Would you restate every entry below word for word? Leave out the pictures.

··· Data in this exercise

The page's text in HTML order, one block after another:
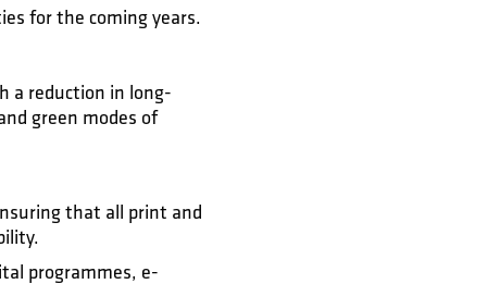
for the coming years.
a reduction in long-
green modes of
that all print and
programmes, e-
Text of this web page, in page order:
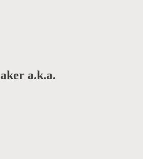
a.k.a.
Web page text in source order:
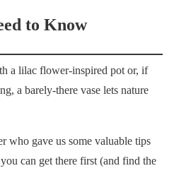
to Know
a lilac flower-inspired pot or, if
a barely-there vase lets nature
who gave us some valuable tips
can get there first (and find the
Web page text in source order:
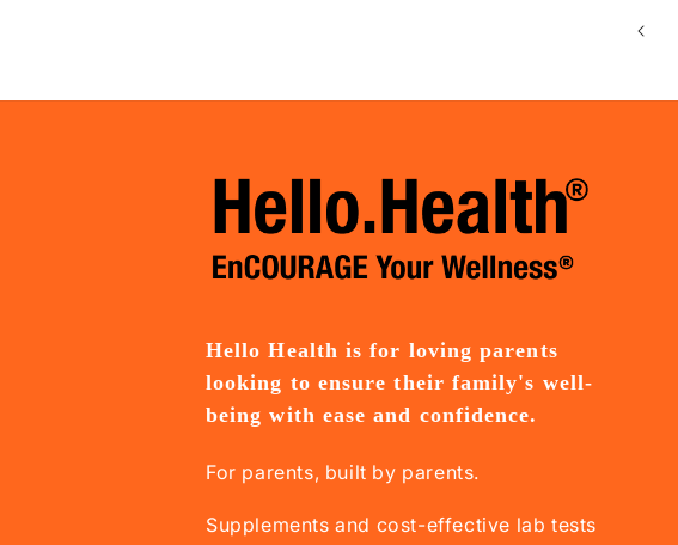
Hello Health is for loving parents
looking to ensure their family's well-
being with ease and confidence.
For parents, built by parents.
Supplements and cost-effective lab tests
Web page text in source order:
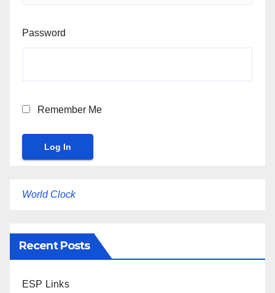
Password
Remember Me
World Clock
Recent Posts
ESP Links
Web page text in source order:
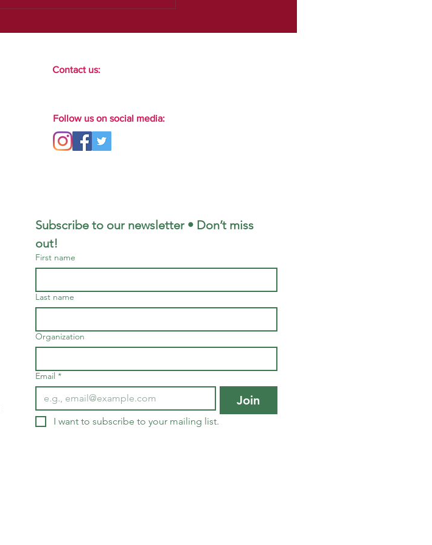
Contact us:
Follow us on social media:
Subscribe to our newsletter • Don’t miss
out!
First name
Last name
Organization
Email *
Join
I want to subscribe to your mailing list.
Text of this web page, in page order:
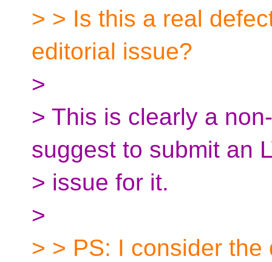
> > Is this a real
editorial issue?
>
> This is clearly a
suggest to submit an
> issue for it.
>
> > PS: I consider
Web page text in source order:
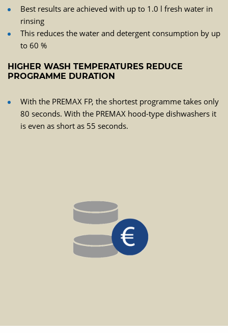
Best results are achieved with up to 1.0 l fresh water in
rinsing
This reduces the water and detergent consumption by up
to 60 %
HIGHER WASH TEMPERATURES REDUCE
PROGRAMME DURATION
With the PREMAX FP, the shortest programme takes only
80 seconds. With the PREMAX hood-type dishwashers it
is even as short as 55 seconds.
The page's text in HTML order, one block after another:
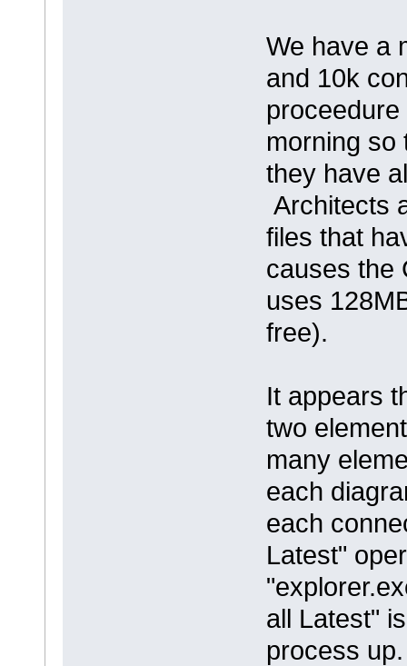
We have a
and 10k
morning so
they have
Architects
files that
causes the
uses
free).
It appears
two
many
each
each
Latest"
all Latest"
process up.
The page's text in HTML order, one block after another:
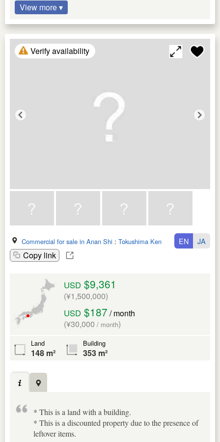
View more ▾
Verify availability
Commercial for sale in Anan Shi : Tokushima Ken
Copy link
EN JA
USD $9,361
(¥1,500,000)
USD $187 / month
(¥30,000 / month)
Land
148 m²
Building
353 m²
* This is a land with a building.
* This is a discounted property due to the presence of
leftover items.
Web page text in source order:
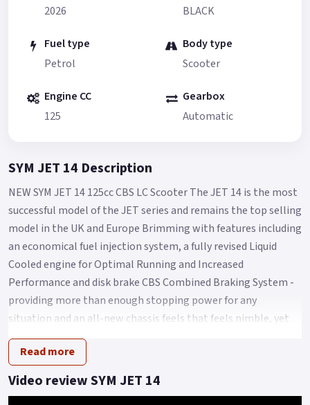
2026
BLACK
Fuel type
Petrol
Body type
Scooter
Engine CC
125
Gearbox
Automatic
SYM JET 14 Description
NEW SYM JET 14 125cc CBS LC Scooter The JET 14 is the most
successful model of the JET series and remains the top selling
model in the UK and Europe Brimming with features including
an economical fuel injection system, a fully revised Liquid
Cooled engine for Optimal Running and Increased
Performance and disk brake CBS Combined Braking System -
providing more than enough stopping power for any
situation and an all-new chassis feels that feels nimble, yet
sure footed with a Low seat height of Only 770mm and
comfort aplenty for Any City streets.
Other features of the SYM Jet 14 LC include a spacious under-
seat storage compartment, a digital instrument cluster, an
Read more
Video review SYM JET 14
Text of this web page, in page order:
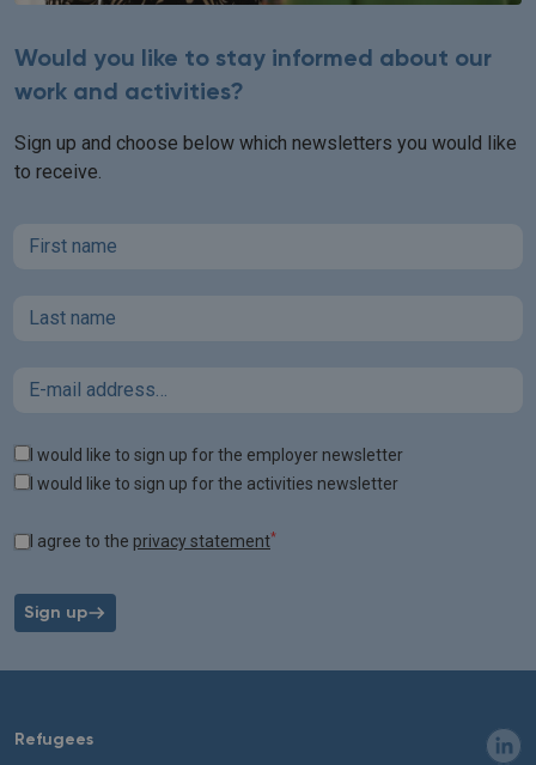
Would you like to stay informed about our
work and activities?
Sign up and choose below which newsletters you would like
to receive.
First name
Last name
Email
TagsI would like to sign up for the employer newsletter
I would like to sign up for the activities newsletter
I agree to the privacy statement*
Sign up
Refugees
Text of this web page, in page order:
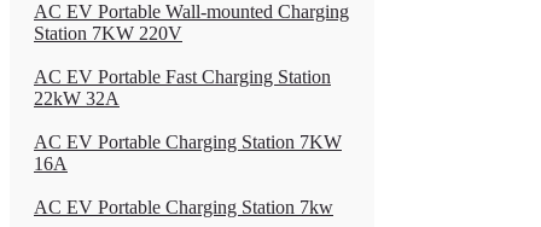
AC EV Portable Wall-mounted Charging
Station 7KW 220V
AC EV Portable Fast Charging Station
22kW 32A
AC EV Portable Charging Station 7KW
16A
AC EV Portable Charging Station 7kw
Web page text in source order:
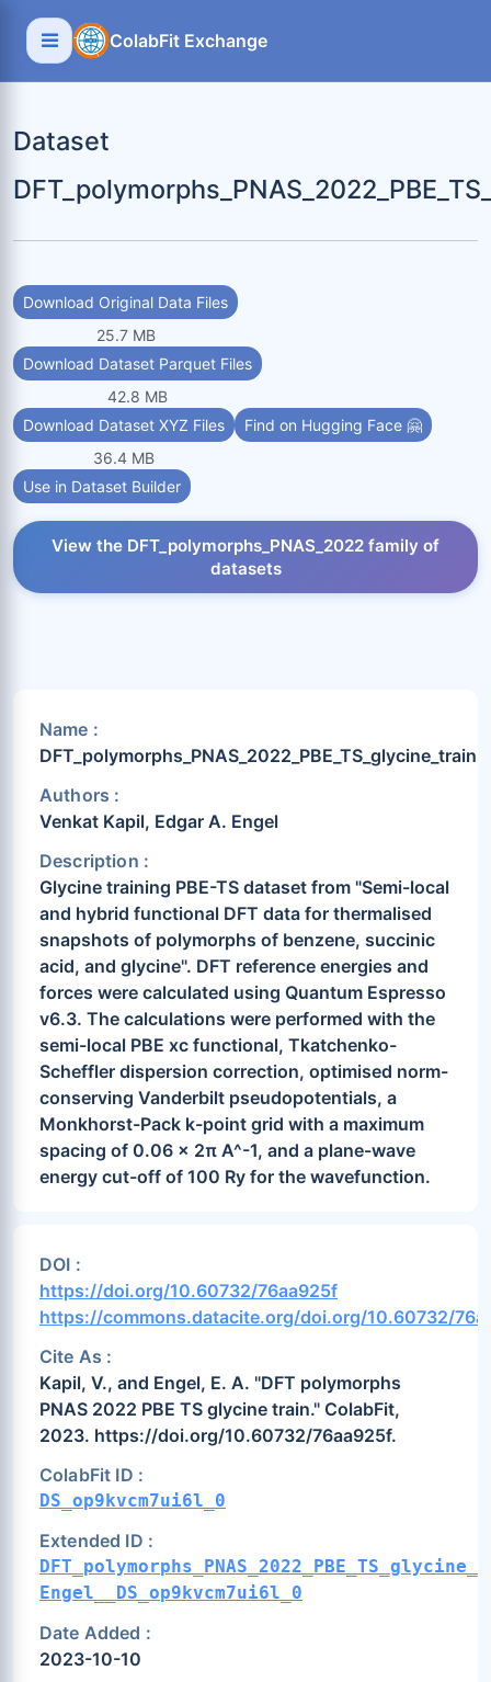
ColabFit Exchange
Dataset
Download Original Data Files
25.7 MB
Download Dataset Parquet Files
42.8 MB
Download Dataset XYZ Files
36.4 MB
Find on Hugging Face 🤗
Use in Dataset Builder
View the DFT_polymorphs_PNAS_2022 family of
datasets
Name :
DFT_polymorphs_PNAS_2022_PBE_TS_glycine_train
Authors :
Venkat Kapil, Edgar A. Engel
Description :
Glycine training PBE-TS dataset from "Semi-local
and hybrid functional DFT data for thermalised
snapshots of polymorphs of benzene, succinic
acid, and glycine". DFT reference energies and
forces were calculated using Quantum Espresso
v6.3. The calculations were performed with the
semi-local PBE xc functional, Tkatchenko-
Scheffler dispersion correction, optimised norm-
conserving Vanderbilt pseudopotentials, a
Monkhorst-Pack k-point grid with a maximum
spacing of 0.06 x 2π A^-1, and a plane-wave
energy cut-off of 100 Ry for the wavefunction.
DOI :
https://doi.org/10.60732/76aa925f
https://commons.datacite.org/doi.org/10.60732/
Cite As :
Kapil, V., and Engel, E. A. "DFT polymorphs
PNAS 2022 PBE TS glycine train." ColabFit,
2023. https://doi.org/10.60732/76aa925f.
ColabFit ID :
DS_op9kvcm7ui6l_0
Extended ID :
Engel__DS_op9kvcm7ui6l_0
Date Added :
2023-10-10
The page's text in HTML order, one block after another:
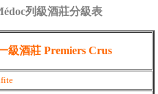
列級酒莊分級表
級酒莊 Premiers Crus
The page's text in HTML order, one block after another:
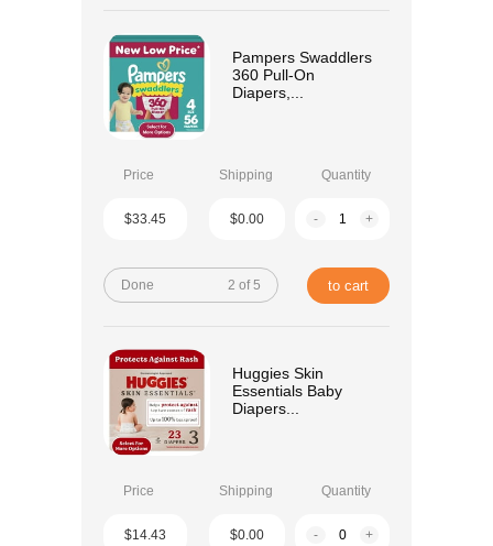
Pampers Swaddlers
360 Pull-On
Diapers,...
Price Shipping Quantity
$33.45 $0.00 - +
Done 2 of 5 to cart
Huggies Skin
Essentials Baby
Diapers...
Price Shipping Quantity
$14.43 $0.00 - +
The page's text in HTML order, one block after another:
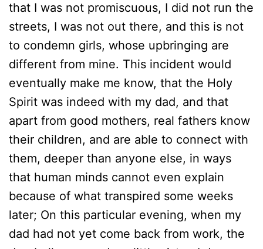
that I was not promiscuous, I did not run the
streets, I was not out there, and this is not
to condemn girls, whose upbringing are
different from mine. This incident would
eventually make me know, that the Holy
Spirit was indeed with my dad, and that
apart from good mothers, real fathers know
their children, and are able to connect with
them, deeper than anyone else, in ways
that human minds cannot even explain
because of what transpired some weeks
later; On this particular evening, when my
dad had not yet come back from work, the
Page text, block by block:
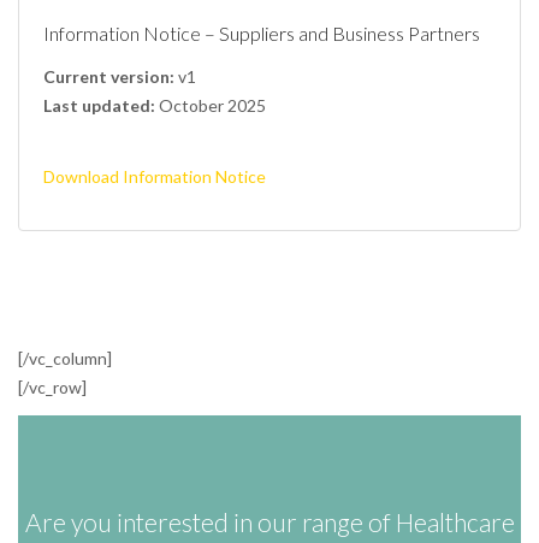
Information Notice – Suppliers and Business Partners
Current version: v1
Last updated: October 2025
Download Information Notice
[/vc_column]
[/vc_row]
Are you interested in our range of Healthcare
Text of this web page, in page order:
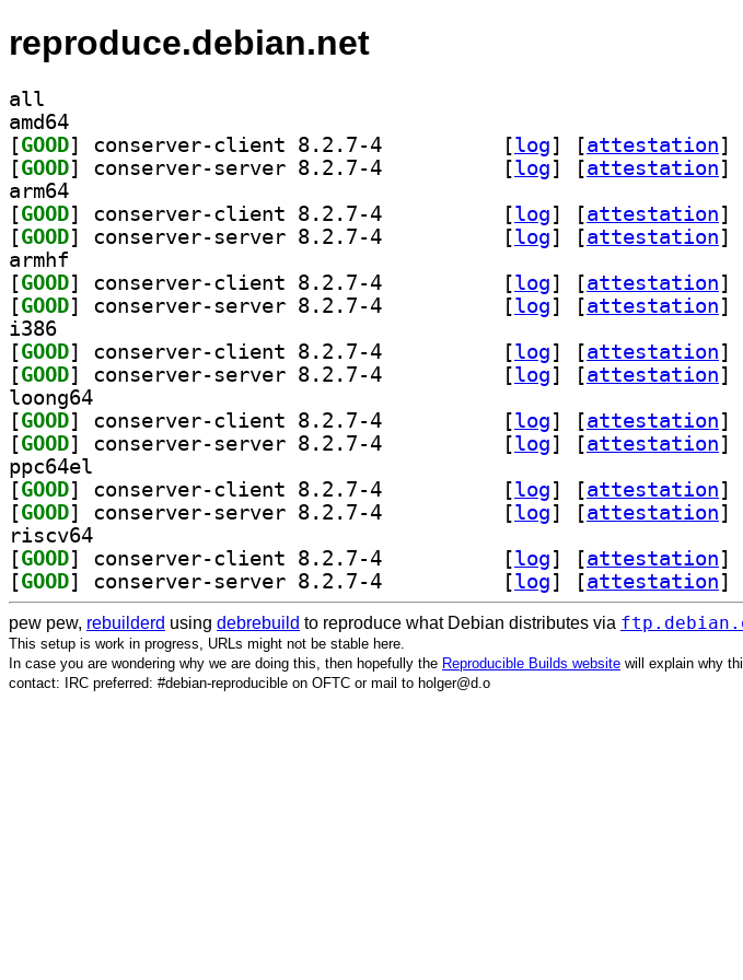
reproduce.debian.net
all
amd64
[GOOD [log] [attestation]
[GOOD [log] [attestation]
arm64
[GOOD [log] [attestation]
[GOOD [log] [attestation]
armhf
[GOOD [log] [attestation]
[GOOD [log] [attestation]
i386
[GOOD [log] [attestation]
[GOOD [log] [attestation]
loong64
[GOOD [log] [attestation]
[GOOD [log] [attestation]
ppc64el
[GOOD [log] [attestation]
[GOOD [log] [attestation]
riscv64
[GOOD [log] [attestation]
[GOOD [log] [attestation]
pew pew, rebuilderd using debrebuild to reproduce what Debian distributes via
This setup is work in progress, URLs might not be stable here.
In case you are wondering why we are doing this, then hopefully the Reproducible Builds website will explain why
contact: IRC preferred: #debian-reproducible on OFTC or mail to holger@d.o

······

▸ **Response box**:
The page's text in HTML order, one block after another:
for the coming years.
a reduction in long-
green modes of
that all print and
programmes, e-
Text of this web page, in page order:
a.k.a.
Web page text in source order:
to Know
a lilac flower-inspired pot or, if
a barely-there vase lets nature
who gave us some valuable tips
can get there first (and find the
Web page text in source order:
Hello Health is for loving parents
looking to ensure their family's well-
being with ease and confidence.
For parents, built by parents.
Supplements and cost-effective lab tests
Web page text in source order:
Password
Remember Me
World Clock
Recent Posts
ESP Links
Web page text in source order:
Contact us:
Follow us on social media:
Subscribe to our newsletter • Don’t miss
out!
First name
Last name
Organization
Email *
Join
I want to subscribe to your mailing list.
Text of this web page, in page order:
> > Is this a real
editorial issue?
>
> This is clearly a
suggest to submit an
> issue for it.
>
> > PS: I consider
Web page text in source order:
Best results are achieved with up to 1.0 l fresh water in
rinsing
This reduces the water and detergent consumption by up
to 60 %
HIGHER WASH TEMPERATURES REDUCE
PROGRAMME DURATION
With the PREMAX FP, the shortest programme takes only
80 seconds. With the PREMAX hood-type dishwashers it
is even as short as 55 seconds.
The page's text in HTML order, one block after another:
We have a
and 10k
morning so
they have
Architects
files that
causes the
uses
free).
It appears
two
many
each
each
Latest"
all Latest"
process up.
The page's text in HTML order, one block after another:
View more ▾
Verify availability
Commercial for sale in Anan Shi : Tokushima Ken
Copy link
EN JA
USD $9,361
(¥1,500,000)
USD $187 / month
(¥30,000 / month)
Land
148 m²
Building
353 m²
* This is a land with a building.
* This is a discounted property due to the presence of
leftover items.
Web page text in source order:
2026
BLACK
Fuel type
Petrol
Body type
Scooter
Engine CC
125
Gearbox
Automatic
SYM JET 14 Description
NEW SYM JET 14 125cc CBS LC Scooter The JET 14 is the most
successful model of the JET series and remains the top selling
model in the UK and Europe Brimming with features including
an economical fuel injection system, a fully revised Liquid
Cooled engine for Optimal Running and Increased
Performance and disk brake CBS Combined Braking System -
providing more than enough stopping power for any
situation and an all-new chassis feels that feels nimble, yet
sure footed with a Low seat height of Only 770mm and
comfort aplenty for Any City streets.
Other features of the SYM Jet 14 LC include a spacious under-
seat storage compartment, a digital instrument cluster, an
Read more
Video review SYM JET 14
Text of this web page, in page order:
Would you like to stay informed about our
work and activities?
Sign up and choose below which newsletters you would like
to receive.
First name
Last name
Email
TagsI would like to sign up for the employer newsletter
I would like to sign up for the activities newsletter
I agree to the privacy statement*
Sign up
Refugees
Text of this web page, in page order:
AC EV Portable Wall-mounted Charging
Station 7KW 220V
AC EV Portable Fast Charging Station
22kW 32A
AC EV Portable Charging Station 7KW
16A
AC EV Portable Charging Station 7kw
Web page text in source order:
ColabFit Exchange
Dataset
Download Original Data Files
25.7 MB
Download Dataset Parquet Files
42.8 MB
Download Dataset XYZ Files
36.4 MB
Find on Hugging Face 🤗
Use in Dataset Builder
View the DFT_polymorphs_PNAS_2022 family of
datasets
Name :
DFT_polymorphs_PNAS_2022_PBE_TS_glycine_train
Authors :
Venkat Kapil, Edgar A. Engel
Description :
Glycine training PBE-TS dataset from "Semi-local
and hybrid functional DFT data for thermalised
snapshots of polymorphs of benzene, succinic
acid, and glycine". DFT reference energies and
forces were calculated using Quantum Espresso
v6.3. The calculations were performed with the
semi-local PBE xc functional, Tkatchenko-
Scheffler dispersion correction, optimised norm-
conserving Vanderbilt pseudopotentials, a
Monkhorst-Pack k-point grid with a maximum
spacing of 0.06 x 2π A^-1, and a plane-wave
energy cut-off of 100 Ry for the wavefunction.
DOI :
https://doi.org/10.60732/76aa925f
https://commons.datacite.org/doi.org/10.60732/
Cite As :
Kapil, V., and Engel, E. A. "DFT polymorphs
PNAS 2022 PBE TS glycine train." ColabFit,
2023. https://doi.org/10.60732/76aa925f.
ColabFit ID :
DS_op9kvcm7ui6l_0
Extended ID :
Engel__DS_op9kvcm7ui6l_0
Date Added :
2023-10-10
The page's text in HTML order, one block after another:
列級酒莊分級表
級酒莊 Premiers Crus
The page's text in HTML order, one block after another:
Pampers Swaddlers
360 Pull-On
Diapers,...
Price Shipping Quantity
$33.45 $0.00 - +
Done 2 of 5 to cart
Huggies Skin
Essentials Baby
Diapers...
Price Shipping Quantity
$14.43 $0.00 - +
The page's text in HTML order, one block after another:
that I was not promiscuous, I did not run the
streets, I was not out there, and this is not
to condemn girls, whose upbringing are
different from mine. This incident would
eventually make me know, that the Holy
Spirit was indeed with my dad, and that
apart from good mothers, real fathers know
their children, and are able to connect with
them, deeper than anyone else, in ways
that human minds cannot even explain
because of what transpired some weeks
later; On this particular evening, when my
dad had not yet come back from work, the
Page text, block by block:
Information Notice – Suppliers and Business Partners
Current version: v1
Last updated: October 2025
Download Information Notice
[/vc_column]
[/vc_row]
Are you interested in our range of Healthcare
Text of this web page, in page order:
reproduce.debian.net
all
amd64
[GOOD [log] [attestation]
[GOOD [log] [attestation]
arm64
[GOOD [log] [attestation]
[GOOD [log] [attestation]
armhf
[GOOD [log] [attestation]
[GOOD [log] [attestation]
i386
[GOOD [log] [attestation]
[GOOD [log] [attestation]
loong64
[GOOD [log] [attestation]
[GOOD [log] [attestation]
ppc64el
[GOOD [log] [attestation]
[GOOD [log] [attestation]
riscv64
[GOOD [log] [attestation]
[GOOD [log] [attestation]
pew pew, rebuilderd using debrebuild to reproduce what Debian distributes via
This setup is work in progress, URLs might not be stable here.
In case you are wondering why we are doing this, then hopefully the Reproducible Builds website will explain why
contact: IRC preferred: #debian-reproducible on OFTC or mail to holger@d.o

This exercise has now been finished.